With only four major revisions having been made to the Master Plan since its adoption over 50 years ago, it is important that proposed amendments be reviewed closely and carefully to assess their consistency with the science and law, Aguirre said. Proposed changes that may appear benign now – and in today’s contexts – could look very different in 10 years when technology, climate change and other conditions have shifted, he noted.

“So, changes to the Master Plan need to be relevant to the conditions today as well as to the complexities and challenges of the Forest Preserve of tomorrow,” Aguirre said. “Changes should not weaken the health of the Forest Preserve. They should uphold the Master Plan’s guiding: natural resource protection must remain paramount.”

Aguirre said the organization’s written comments on the APA’s proposed amendments to the master plan for management of the Forest Preserve included:

— Natural Resources Paramount: The existing master plan sets as the highest priority “protection and preservation of the natural resources of the State lands within the Park,” and that should not change.

— Maintaining Agency Oversight: The APA serves as a critical counterbalance to the Department of Environmental Conservation (DEC) by upholding the integrity of the master plan.

— Scientific Support: Science should support any amendment as enhancing the current and future protection of the natural resources of the state lands and waters. Any proposed wildlife management structures, such as loon nesting rafts, should be made based on science that reasonably confirms that the net results will enhance, or not significantly degrade or impair, any natural resources.

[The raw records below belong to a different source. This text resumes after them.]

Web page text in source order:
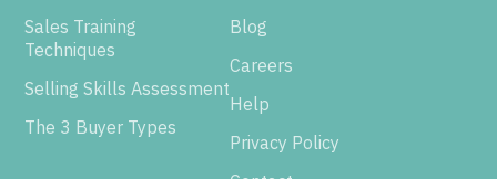
Sales Training
Techniques
Selling Skills Assessment
The 3 Buyer Types
Blog
Careers
Help
Privacy Policy
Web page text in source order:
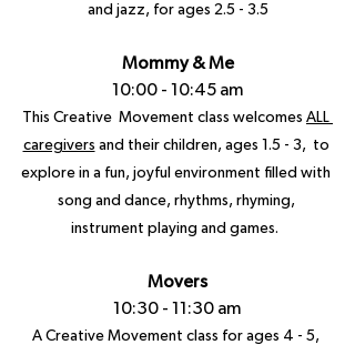
and jazz, for ages 2.5 - 3.5
Mommy & Me
10:00 - 10:45 am
This Creative  Movement class welcomes ALL
caregivers and their children, ages 1.5 - 3,  to
explore in a fun, joyful environment filled with
song and dance, rhythms, rhyming,
instrument playing and games.
Movers
10:30 - 11:30 am
A Creative Movement class for ages 4 - 5,
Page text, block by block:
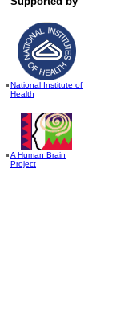
National Institute of
Health
A Human Brain
Project
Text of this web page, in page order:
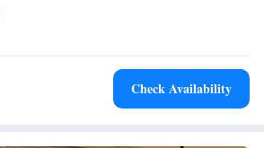
and swimming pool, making Casa la
relaxation and leisure.
Check Availability
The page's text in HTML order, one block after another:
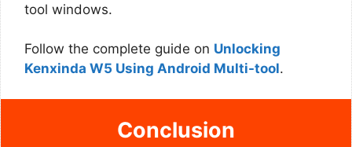
tool windows.
Follow the complete guide on Unlocking
Kenxinda W5 Using Android Multi-tool.
Conclusion

— No Net Expansion of Motorized Access: Proposed changes must secure improved public land management that prevents the degradation of natural resources from intensive human uses.

— Improved Transparency for Accessibility: Powered wheelchairs and other devices designed specifically for both indoor and outdoor use by persons with disabilities are allowed anywhere on the Forest Preserve that a hiking boot may go.

— Guidance on Climate: To comply with the state Climate Leadership and Community Protection Act, the APA should develop guidance documents describing how landowners can achieve maximum nature-based greenhouse gas sequestration and storage, and climate resiliency.